By Leika Kihara
TOKYO (Reuters) – The Bank of Japan’s policy review in March has made it easier for the central bank to deepen negative interest rates to combat any yen spike that threatens a fragile economic recovery, a former executive said on Monday.
As part of a review of its policy tools announced earlier this month, the BOJ created a scheme that pays up to 0.2% interest to financial institutions that tap its loan programmes.
The move was aimed at easing the strain that prolonged ultra-low interest rates had inflicted on financial institutions and dispelling dominant market views such side-effects would prevent the central bank from cutting rates further.
“With no means left to accelerate inflation to its 2% target, the BOJ’s focus has been to keep market stable. That’s something the BOJ can do and believes it must keep doing,” said Kazuo Momma, who retains close contact with incumbent policymakers.
“If changes in economic fundamentals trigger a sharp yen rise, the BOJ will surely eye deepening negative rates.
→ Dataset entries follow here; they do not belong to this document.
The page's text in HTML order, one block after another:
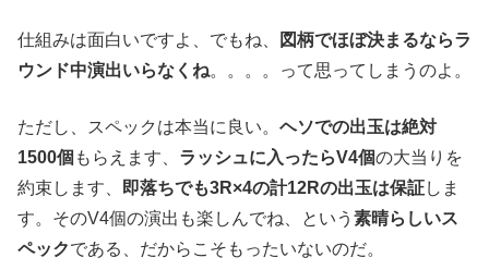
仕組みは面白いですよ、でもね、
図柄でほぼ決まるならラ
ウンド中演出いらなくね。。。。って思ってしまうのよ。
ただし、スペックは本当に良い。 ヘソでの出玉は絶対
1500個 もらえます、 ラッシュに入ったらV4個の大当りを
約束します、
即落ちでも3R×4の計12Rの出玉は保証しま
す。そのV4個の演出も楽しんでね、という 素晴らしいス
ペックである、だからこそもったいないのだ。
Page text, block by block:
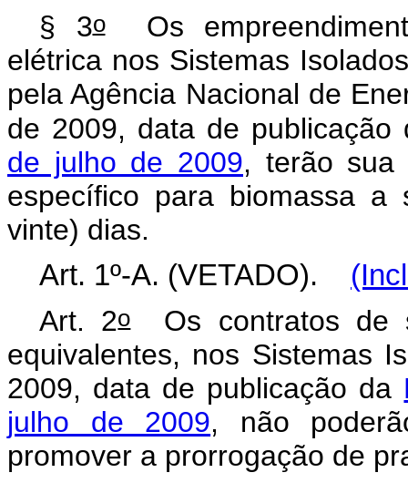
§ 3oOs
elétrica nos Sistemas
pela Agência Nacional de
de 2009, data de
de julho de 2009, terão sua
específico para biomassa
vinte) dias.
Art. 1º-A. (VETADO).
Art. 2oOs contratos de
equivalentes, nos Sistemas
2009, data de publicação da
julho de 2009, não
promover a prorrogação de
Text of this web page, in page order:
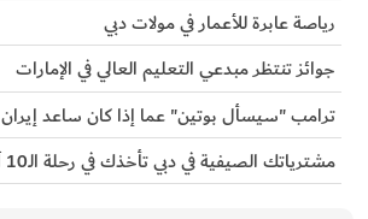
رياصة عابرة للأعمار في مولات دبي
جوائز تنتظر مبدعي التعليم العالي في الإمارات
ترامب "سيسأل بوتين" عما إذا كان ساعد إيران
مشترياتك الصيفية في دبي تأخذك في رحلة الـ10 آلاف ميل

Compared with before the BOJ conducted the review, it can more easily deepen negative rates,” he told Reuters in an interview.
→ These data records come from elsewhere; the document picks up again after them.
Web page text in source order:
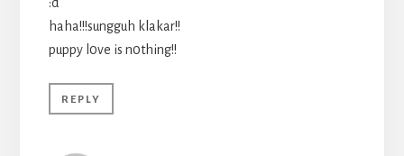
haha!!!sungguh klakar!!
puppy l0ve is n0thing!!
REPLY
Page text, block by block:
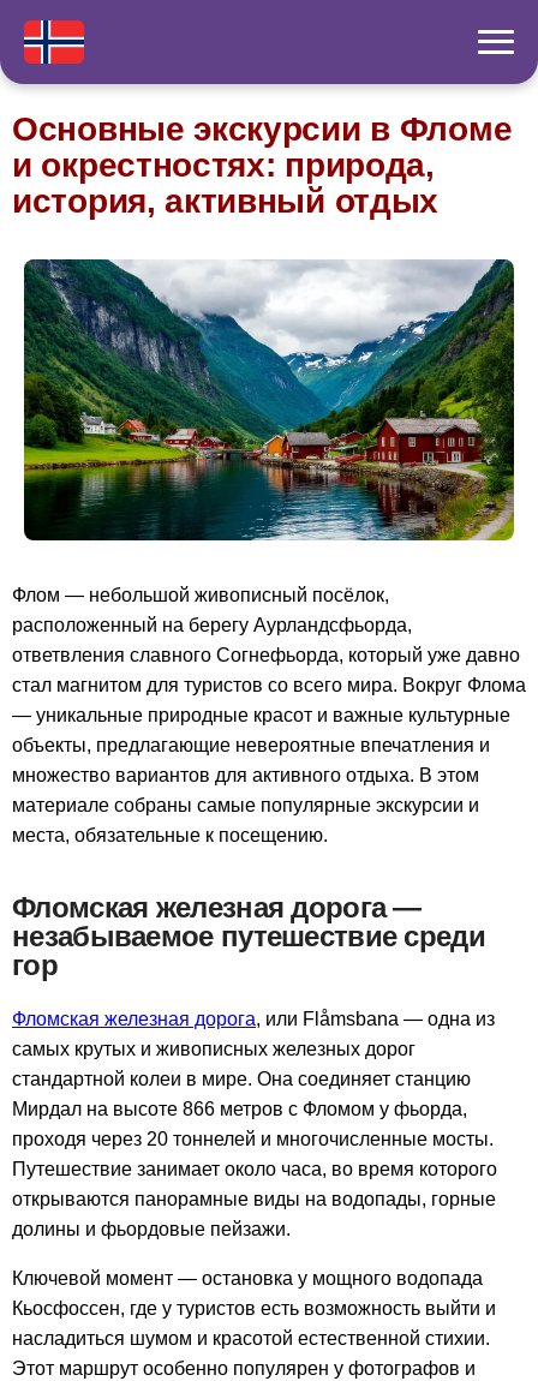
Основные экскурсии в Фломе
и окрестностях: природа,
история, активный отдых
Флом — небольшой живописный посёлок,
расположенный на берегу Аурландсфьорда,
ответвления славного Согнефьорда, который уже давно
стал магнитом для туристов со всего мира. Вокруг Флома
— уникальные природные красот и важные культурные
объекты, предлагающие невероятные впечатления и
множество вариантов для активного отдыха. В этом
материале собраны самые популярные экскурсии и
места, обязательные к посещению.
Фломская железная дорога —
незабываемое путешествие среди
гор
Фломская железная дорога, или Flåmsbana — одна из
самых крутых и живописных железных дорог
стандартной колеи в мире. Она соединяет станцию
Мирдал на высоте 866 метров с Фломом у фьорда,
проходя через 20 тоннелей и многочисленные мосты.
Путешествие занимает около часа, во время которого
открываются панорамные виды на водопады, горные
долины и фьордовые пейзажи.
Ключевой момент — остановка у мощного водопада
Кьосфоссен, где у туристов есть возможность выйти и
насладиться шумом и красотой естественной стихии.
Этот маршрут особенно популярен у фотографов и

Under a policy of yield-curve control (YCC), the BOJ guides short-term rates at -0.1% and the 10-year bond yield around 0% as part of efforts to prop up growth and inflation.
YCC, as well as years of asset buying, has failed to push inflation to the bank’s 2% target, forcing the BOJ to conduct the review to make its stimulus more sustainable.
In hopes of breathing life back into a market made dormant by its huge presence, the BOJ clarified in the review it would allow the 10-year yield to move up and down 0.25% around its target.
The 50-basis-point band was set based on the BOJ’s analysis that any fluctuation within the range wouldn’t hurt the economy.
“The BOJ is essentially saying it won’t intervene to halt any move up as long as yields move within the band,” Momma said. “It’s also saying fluctuations beyond the 50-point range would damage the economy, suggesting the band won’t be widened in the future.”
Such tweaks, however, fail to address the hard truth that years of money printing failed to achieve 2% inflation, said Momma, currently economist at Mizuho Research Institute.
“In Japan, inflation rarely hit even 1% in the past 25 years,” Momma said. “I don’t think COVID-19 has changed the fact structural factors will keep Japan’s prices persistently low.”